======== Exercise inputs ========

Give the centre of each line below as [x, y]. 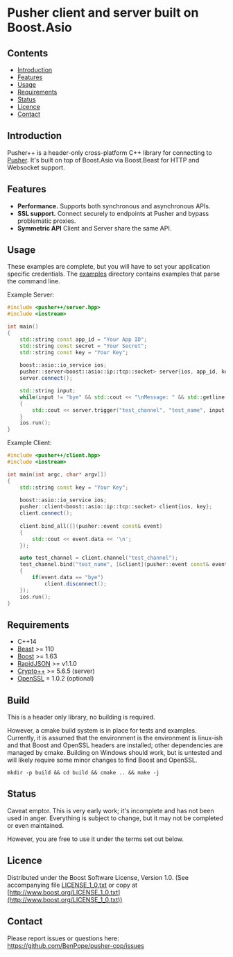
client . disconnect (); [76, 584]
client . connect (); [46, 513]
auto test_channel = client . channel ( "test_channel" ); [99, 558]
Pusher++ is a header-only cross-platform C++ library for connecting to [110, 152]
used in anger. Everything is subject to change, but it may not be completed [115, 818]
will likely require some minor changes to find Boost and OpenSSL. [102, 760]
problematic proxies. [46, 221]
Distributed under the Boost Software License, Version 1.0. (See [98, 877]
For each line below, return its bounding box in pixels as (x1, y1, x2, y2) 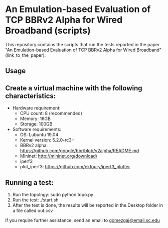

========

_Your objective_
An exact copy of the entries above, with no pictures, is the required answer.

_Task result_
Give the centre of each line below as [x, y]. 
client . disconnect (); [76, 584]
client . connect (); [46, 513]
auto test_channel = client . channel ( "test_channel" ); [99, 558]
Pusher++ is a header-only cross-platform C++ library for connecting to [110, 152]
used in anger. Everything is subject to change, but it may not be completed [115, 818]
will likely require some minor changes to find Boost and OpenSSL. [102, 760]
problematic proxies. [46, 221]
Distributed under the Boost Software License, Version 1.0. (See [98, 877]
For each line below, return its bounding box in pixels as (x1, y1, x2, y2) 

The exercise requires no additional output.